As soon as you’ve begun talking with a potential candidate, make sure they’re very transparent from the start. It should go without saying, but be wary of someone who is overpromising. Outrageous marketing guarantees to the tune of “doubling your refund” should be major red flags. You want someone who is up front about what they can offer, someone who’s worked with other companies like yours before and someone who will represent you if you were ever audited by the IRS. Once you’re comfortable with how they operate, be sure you understand what it will cost you. Do they bill on the hour? Quote per your specific needs? Fixed fee dependent on the job? Make sure you ask and understand when additional fees will apply. There’s nothing worse than thinking you’re about to be charged a certain amount, only to realize you misunderstood and end up with an invoice that’s double what you expected. Got a certain number in the budget? Mention that when having this conversation. Many firms have different payment options and even timing or upfront incentives that could meet your needs.
Do they work with other clients like you?
When CPA shopping, be sure to ask what their typical client looks like. Do they work with a wide range of businesses or do they have a niche? Different types of businesses have unique tax needs, so it’s important the person you hire is familiar with the ins and outs of your business and your industry. If you’re in the CPA’s wheelhouse, they’ll ultimately understand, relate and serve you better.
What’s their level of involvement outside their firm?
One way to determine credibility, is to find out how involved they are in their industry outside of their own firm. Do they do any volunteer work? Are they members of a professional organization or state association? Some to look for are the National Association of Tax Professionals, the American Institute of Certified Public Accountants, or the National Association of Enrolled Agents. Most groups like these have a professional code of ethics, professional conduct requirements and certification programs - all check marks in the right column.
Find out what they’ll expect from you.
Not all CPAs operate the same way. Some work better with clients who keep their own books in a pretty little package and expect the accountant to simply double check and prepare and file the taxes. Others are more willing to dig deep and help their client assemble those books in the first place, filling somewhat of a bookkeeper role. Most CPAs understand that many small businesses run lean, and may not have someone tidying their receipts and expenses often, and they’re willing to jump in and take on that task. This will likely affect your overall invoice at the end, so make sure you’re aware of what bucket this type of work fits into and how you’ll be charged.
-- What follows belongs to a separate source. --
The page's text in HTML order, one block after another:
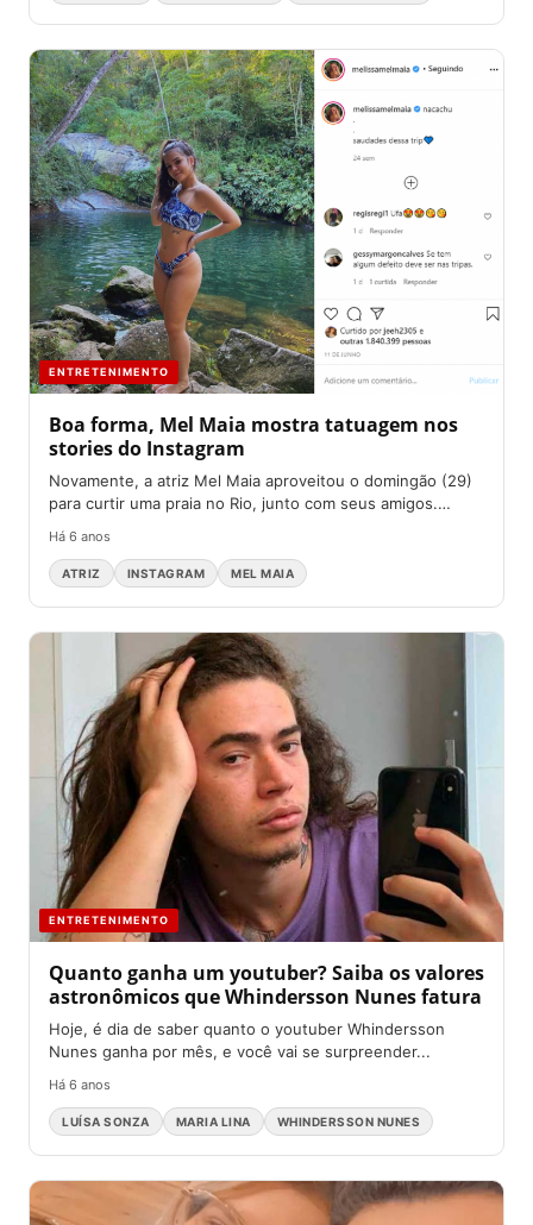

Now that you’re equipped with the tools and questions necessary to hire your first (or a new) CPA, it’s time to get hunting! Leave the dirty work up to a licensed and trained professional, so you can spend more time growing your business and know you have a trusted resource and partner in your corner. When the sun goes down, it’s best to go with your gut. The goal is to bring someone on board who you trust and who you like, and who you don’t feel dumb relying on with your tricky questions.